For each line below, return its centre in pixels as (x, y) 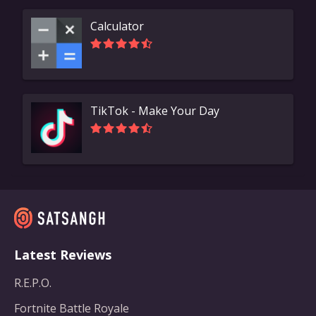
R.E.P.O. (33, 283)
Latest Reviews (63, 255)
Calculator (117, 26)
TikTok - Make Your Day (155, 110)
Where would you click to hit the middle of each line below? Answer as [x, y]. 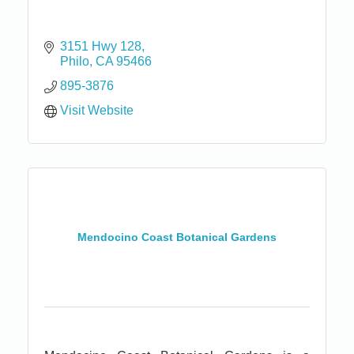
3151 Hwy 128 [101, 46]
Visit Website [97, 110]
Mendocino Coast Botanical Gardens [177, 237]
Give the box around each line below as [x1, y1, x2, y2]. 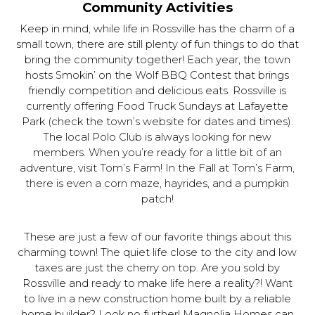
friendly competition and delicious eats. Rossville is [28, 84, 287, 97]
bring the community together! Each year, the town [24, 53, 290, 66]
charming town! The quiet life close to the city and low [18, 246, 297, 259]
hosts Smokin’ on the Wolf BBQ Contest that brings [25, 69, 290, 82]
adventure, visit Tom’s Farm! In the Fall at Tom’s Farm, [20, 162, 295, 174]
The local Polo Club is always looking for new [43, 131, 272, 143]
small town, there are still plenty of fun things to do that [15, 38, 299, 51]
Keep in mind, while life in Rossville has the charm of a [20, 22, 295, 35]
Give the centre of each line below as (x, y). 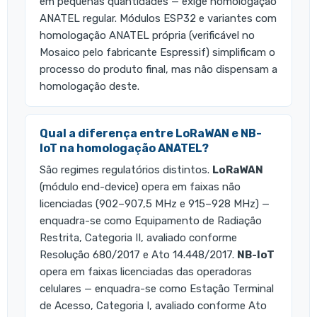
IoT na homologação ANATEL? (124, 149)
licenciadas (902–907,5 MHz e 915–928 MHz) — (155, 204)
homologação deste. (90, 87)
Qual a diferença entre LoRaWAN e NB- (151, 134)
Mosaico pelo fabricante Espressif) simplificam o (157, 53)
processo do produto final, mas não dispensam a (158, 70)
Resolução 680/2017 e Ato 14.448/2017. (138, 255)
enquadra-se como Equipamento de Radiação (151, 221)

- _Activity_: Would you print all of the entries exactly, omitting any image?

- _Result below_:
For each line below, return its centre in pixels as (x, y) 
R.E.P.O. (33, 283)
Latest Reviews (63, 255)
Calculator (117, 26)
TikTok - Make Your Day (155, 110)
Where would you click to hit the middle of each line below? Answer as [x, y]. 
3151 Hwy 128 [101, 46]
Visit Website [97, 110]
Mendocino Coast Botanical Gardens [177, 237]
Give the box around each line below as [x1, y1, x2, y2]. 
friendly competition and delicious eats. Rossville is [28, 84, 287, 97]
bring the community together! Each year, the town [24, 53, 290, 66]
charming town! The quiet life close to the city and low [18, 246, 297, 259]
hosts Smokin’ on the Wolf BBQ Contest that brings [25, 69, 290, 82]
adventure, visit Tom’s Farm! In the Fall at Tom’s Farm, [20, 162, 295, 174]
The local Polo Club is always looking for new [43, 131, 272, 143]
small town, there are still plenty of fun things to do that [15, 38, 299, 51]
Keep in mind, while life in Rossville has the charm of a [20, 22, 295, 35]
Give the centre of each line below as (x, y). 
IoT na homologação ANATEL? (124, 149)
licenciadas (902–907,5 MHz e 915–928 MHz) — (155, 204)
homologação deste. (90, 87)
Qual a diferença entre LoRaWAN e NB- (151, 134)
Mosaico pelo fabricante Espressif) simplificam o (157, 53)
processo do produto final, mas não dispensam a (158, 70)
Resolução 680/2017 e Ato 14.448/2017. (138, 255)
enquadra-se como Equipamento de Radiação (151, 221)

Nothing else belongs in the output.